Theory and Systems for Weak Supervision
Chris Ré (Stanford)
If you want to build a high-quality machine learning product, build a large, high-quality training set. At first glance, this seems as useful as the statement “if you want to be rich, get a lot of money.” However, a key idea driving our work is that new theoretical and systems concepts such as weak supervision, automatic data augmentation policies, and more, can enable engineers to build training sets and so AI applications more quickly and cost effectively.

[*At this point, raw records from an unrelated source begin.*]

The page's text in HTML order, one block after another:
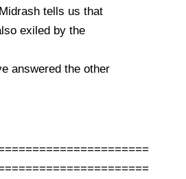
tells us that
exiled by the
answered the other
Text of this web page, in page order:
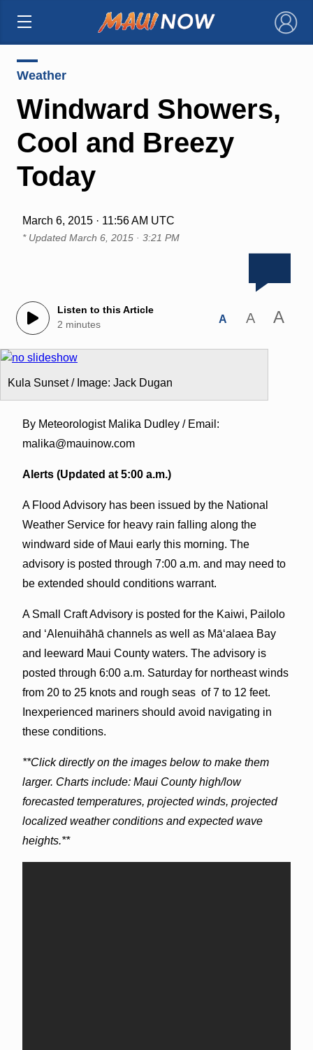
×
Weather
Windward Showers,
Cool and Breezy
Today
March 6, 2015 · 11:56 AM UTC
* Updated March 6, 2015 · 3:21 PM
Listen to this Article
2 minutes
A A A
Kula Sunset / Image: Jack Dugan
By Meteorologist Malika Dudley / Email:
malika@mauinow.com
Alerts (Updated at 5:00 a.m.)
A Flood Advisory has been issued by the National
Weather Service for heavy rain falling along the
windward side of Maui early this morning. The
advisory is posted through 7:00 a.m. and may need to
be extended should conditions warrant.
A Small Craft Advisory is posted for the Kaiwi, Pailolo
and ʻAlenuihāhā channels as well as Māʻalaea Bay
and leeward Maui County waters. The advisory is
posted through 6:00 a.m. Saturday for northeast winds
from 20 to 25 knots and rough seas of 7 to 12 feet.
Inexperienced mariners should avoid navigating in
these conditions.
**Click directly on the images below to make them
larger. Charts include: Maui County high/low
forecasted temperatures, projected winds, projected
localized weather conditions and expected wave
heights.**

Along with state-of-the-art results on benchmarks, these concepts have allowed our group and collaborators to build a range of applications including patient-care monitoring on electronic health records, automatic triage systems for radiologists, and enabling cardiologists to spot rare abnormalities in video MRI—-along with widely used products from Apple and Google that you may have recently used. This talk describes the theoretical and systems challenges that such applications create along with some of our initial solutions. As with any new high level abstraction, these new systems raise fundamental challenges in debugging that we are just beginning to understand. The talk will conclude with a discussion of rcently identified hidden stratification errors and some theory to help users avoid them. For more information, see http://snorkel.org, http://hazyresearch.stanford.edu/, or my personal website.

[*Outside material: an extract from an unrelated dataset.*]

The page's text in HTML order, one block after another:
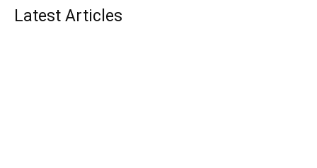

Bio: Christopher (Chris) Re is an associate professor in the Department of Computer Science at Stanford University. He is in the Stanford AI Lab and is affiliated with the Statistical Machine Learning Group. His recent work is to understand how software and hardware systems will change as a result of machine learning along with a continuing, petulant drive to work on math problems. Research from his group has been incorporated into scientific and humanitarian efforts, such as the fight against human trafficking, along with widely used products from technology and enterprise companies including Google Ads, GMail, YouTube, and Apple. He has cofounded four companies based on his research into machine learning systems,SambaNova and Snorkel, along with two companies that are now part of Apple, Lattice (DeepDive) in 2017 and Inductiv (HoloClean) in 2020.
He received a SIGMOD Dissertation Award in 2010, an NSF CAREER Award in 2011, an Alfred P. Sloan Fellowship in 2013, a Moore Data Driven Investigator Award in 2014, the VLDB early Career Award in 2015, the MacArthur Foundation Fellowship in 2015, and an Okawa Research Grant in 2016. His research contributions have spanned database theory, database systems, and machine learning, and his work has won best paper at a premier venue in each area, respectively, at PODS 2012, SIGMOD 2014, and ICML 2016.